=== REQUIRED WORK ===
Everything from the line holding "- Luggage Lamp" through the final line of the entries below is to be duplicated exactly, and nothing outside that span.

=== DATA EXTRACT ===

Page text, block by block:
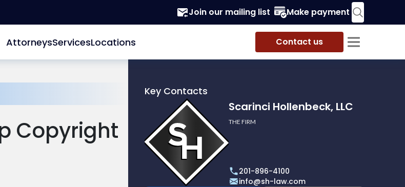
Join our mailing list Make payment
AttorneysServicesLocations Contact us
Copyright
Key Contacts
profile
of
Scarinci
Hollenbeck,
Scarinci Hollenbeck, LLC
THE FIRM
201-896-4100
info@sh-law.com
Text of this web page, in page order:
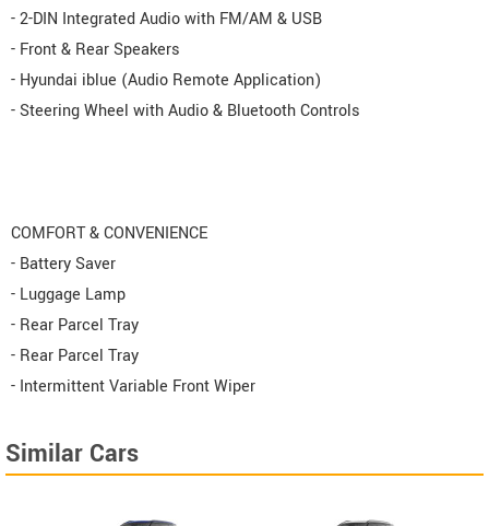
- 2-DIN Integrated Audio with FM/AM & USB
- Front & Rear Speakers
- Hyundai iblue (Audio Remote Application)
- Steering Wheel with Audio & Bluetooth Controls
COMFORT & CONVENIENCE
- Battery Saver
- Luggage Lamp
- Rear Parcel Tray
- Rear Parcel Tray
- Intermittent Variable Front Wiper
Similar Cars

=== PROBLEM SOLUTION ===
- Luggage Lamp
- Rear Parcel Tray
- Rear Parcel Tray
- Intermittent Variable Front Wiper
Similar Cars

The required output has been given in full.